An electron accelerated through a potential of $10,000 \,V$ from rest has a de-Broglie wave length $‘\lambda’$. What should be the accelerating potential so that the wave length is doubled ?

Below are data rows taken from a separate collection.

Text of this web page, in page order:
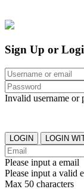
Sign Up or
Invalid username or
LOGIN
Please input a email
Please input a valid
Max 50 characters

WBJEEWBJEE 2018Dual Nature of Radiation and Matter
Solution:
$\because$ Kinetic energy of a electron due to accelerated by a potential $V, KE =e V$
$ \frac{1}{2} m_{e} v^{2} =e V $
$\Rightarrow \frac{1 \times p^{2}}{2 m_{e}} =e V$
$[\because p=m v]$
$\therefore p=\sqrt{2 e V m_{e}}$
$\because$ de-Broglie wavelength of a particle having momentum $p$,
$\lambda=\frac{h}{p}$
According to question,
$ \frac{\lambda_{1}}{\lambda_{2}}=\frac{p_{2}}{p_{1}}=\frac{\sqrt{2 \,e V_{2} m_{e}}}{\sqrt{2 \,e V_{1} m_{e}}}=\sqrt{\frac{V_{2}}{V_{1}}}$
$\because \lambda_{2}=2 \lambda_{1}$ (given)
$\Rightarrow \frac{\lambda_{1}}{2 \lambda_{1}}=\sqrt{\frac{V_{2}}{10000}}$
$\therefore $ Potential $V_{2}=\frac{10^{4}}{4}=2500\, V$